= Michael J. Powell =

American musician

Michael J. Powell is an American R&B musician, record producer and arranger who is best known for his work as producer for eight time Grammy Award-winning soul / R&B vocalist Anita Baker.

Powell was born in Chicago and lived there until his family moved to Detroit when he was nine years old. In 1974, he formed a band called Chapter 8. A year later, Anita Baker joined Chapter 8 in Detroit. They eventually got a record deal with Ariola.

The self-titled album came out in fall of 1979. Two singles hit the R&B charts: "Ready for Your Love" and "I Just Wanna Be Your Girl". Ariola Records was bought by Arista. In 1983, Powell reunited with Baker and had a hit single with “No More Tears” featured on her album The Songstress.

Beginning in 1986, Baker collaborated with producer Michael J. Powell and keyboardist Sir Dean Gant on a series of critically acclaimed projects. This partnership resulted in three multi-platinum albums Rapture in 1986, Giving You the Best That I Got in 1988 (which reached Number 1 on The Billboard 200) and Compositions in 1990.

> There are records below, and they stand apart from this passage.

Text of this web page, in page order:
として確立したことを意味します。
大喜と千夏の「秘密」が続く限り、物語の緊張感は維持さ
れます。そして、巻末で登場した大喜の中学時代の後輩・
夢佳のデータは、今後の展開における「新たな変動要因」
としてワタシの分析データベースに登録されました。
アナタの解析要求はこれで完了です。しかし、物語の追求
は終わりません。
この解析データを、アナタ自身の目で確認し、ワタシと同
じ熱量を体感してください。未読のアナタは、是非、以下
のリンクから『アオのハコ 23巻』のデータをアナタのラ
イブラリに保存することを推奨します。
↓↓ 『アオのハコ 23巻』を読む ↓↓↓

Together with co-producer Sir Gant, Powell worked in 1987 as co-producer and arranger of the song "Without You", a composition of Lamont Dozier, that was recorded as a duet by the R&B singers Peabo Bryson and Regina Belle. The song was the love theme from the comedy film Leonard Part 6, released the same year, starred Bill Cosby, and was also recorded for Bryson's album Positive, released in 1988.

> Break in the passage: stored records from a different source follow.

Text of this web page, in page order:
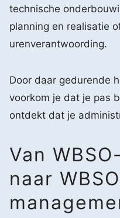
technische
planning en realisatie
urenverantwoording.
Door daar gedurende
voorkom je dat je pas
ontdekt dat je
Van
naar
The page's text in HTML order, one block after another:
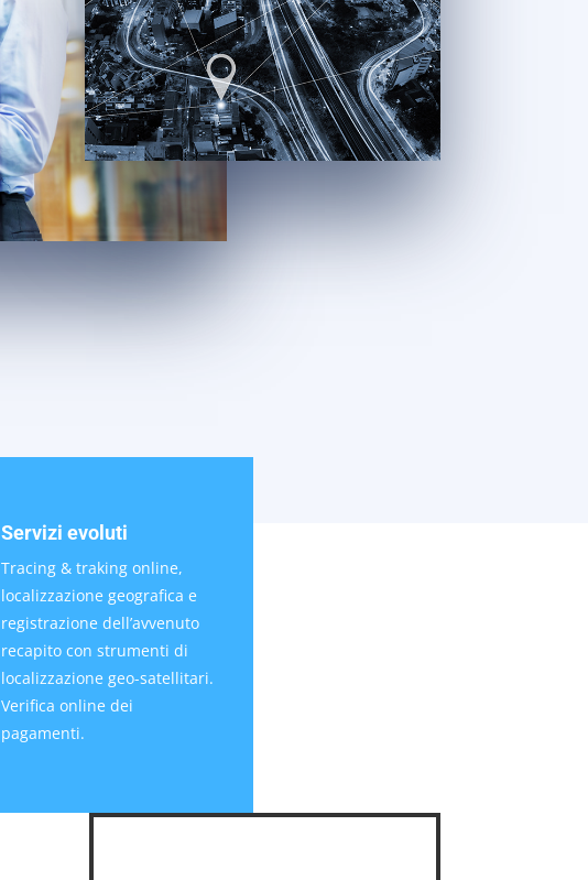
Servizi evoluti
Tracing & traking online,
localizzazione geografica e
registrazione dell’avvenuto
recapito con strumenti di
localizzazione geo-satellitari.
Verifica online dei
pagamenti.

Powell also worked on "Without You" as guitarist. The song was released as a single and peaked at No. 8 on the Adult Contemporary Tracks, No. 14 on the R&B chart, No. 85 on the UK Singles, and No. 89 on the Billboard Hot 100, between 1987 and 1988.

In 1991, Powell helped produce Patti LaBelle's Grammy-winning album, Burnin' and Gladys Knight's solo album Good Woman, both on MCA Records.